By Marissa Blake | January 08, 2026
Slow Cooker Chicken and Black Beans for Snow Days

There’s something magical about the first real snowfall of the year—especially when you’re standing at the kitchen window watching fat flakes drift past while dinner quietly simmers away in the slow cooker. I developed this Slow Cooker Chicken and Black Beans for Snow Days recipe after a particularly epic nor’easter stranded us at home for three days straight. The pantry was lean, the kids were restless, and the grocery delivery slots were booked solid for a week. I needed something that felt like a warm hug, used staples I always keep on hand, and—most importantly—required zero babysitting once the lid went on.

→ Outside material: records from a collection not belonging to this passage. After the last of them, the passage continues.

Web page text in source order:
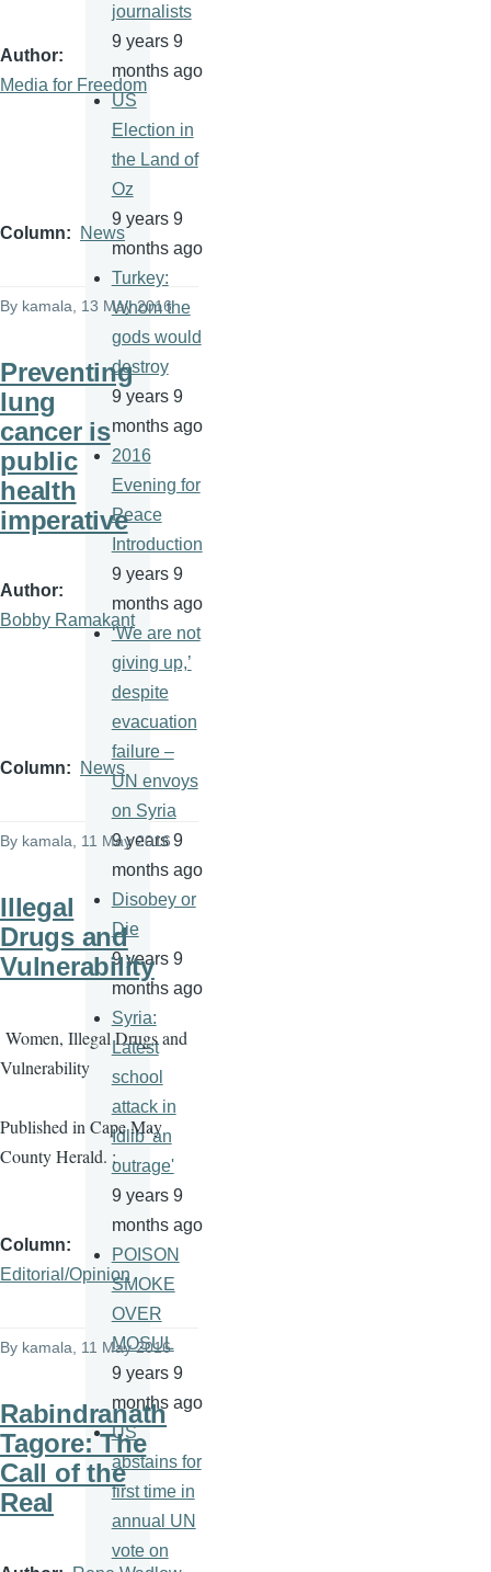
Author
Media for Freedom
Column News
By kamala , 13 May 2016
Preventing
lung
cancer is
public
health
imperative
Author
Bobby Ramakant
Column News
By kamala, 11 May 2016
Illegal
Drugs and
Vulnerability
Women, Illegal Drugs and
Vulnerability
Published in Cape May
County Herald. :
Column
Editorial/Opinion
By kamala, 11 May 2016
Rabindranath
Tagore: The
Call of the
Real
journalists
9 years 9
months ago
US
Election in
the Land of
Oz
9 years 9
months ago
Turkey:
Whom the
gods would
destroy
9 years 9
months ago
2016
Evening for
Peace
Introduction
9 years 9
months ago
‘We are not
giving up,’
despite
evacuation
failure –
UN envoys
on Syria
9 years 9
months ago
Disobey or
Die
9 years 9
months ago
Syria:
Latest
school
attack in
Idlib 'an
outrage'
9 years 9
months ago
POISON
SMOKE
OVER
MOSUL
9 years 9
months ago
US
abstains for
first time in
annual UN
vote on

Fast-forward to today and this dish has become our family’s official “snow day anthem.” The chicken emerges spoon-tender, the black beans turn velvety, and the house fills with a smoky, cumin-laced aroma that makes even the most determined sled-resisters drift toward the kitchen. It’s the kind of meal that buys you precious hours—hours you can spend building blanket forts, perfecting hot-cocoa ratios, or simply watching the storm roll by without worrying about what’s for dinner.

Why This Recipe Works

  • Dump-and-done convenience: Ten minutes of morning prep yields dinner at dusk—no browning, no extra pans, no fuss.
  • Pantry-powered: Every ingredient is shelf-stable or freezer-friendly, so you can shop once and eat all winter.
  • Protein & fiber powerhouse: 40 g of lean protein and 17 g of fiber keep hanger at bay during marathon snow-shoveling sessions.
  • Customizable heat: Dial the chipotle up or down so toddlers and spice-fiends alike are happy.
  • Freezer hero: Leftovers freeze beautifully in single-serve blocks for the next storm—or Tuesday.
  • One-pot wonder: The slow cooker insert is the only vessel that needs washing, leaving more time for Netflix marathons.

Ingredients You'll Need

Ingredients

Before we talk technique, let’s talk ingredients—because the quality of your staples matters even in a slow cooker. The beauty of this recipe is that every component is either shelf-stable or freezer-friendly, so you can stock up once and coast through the season.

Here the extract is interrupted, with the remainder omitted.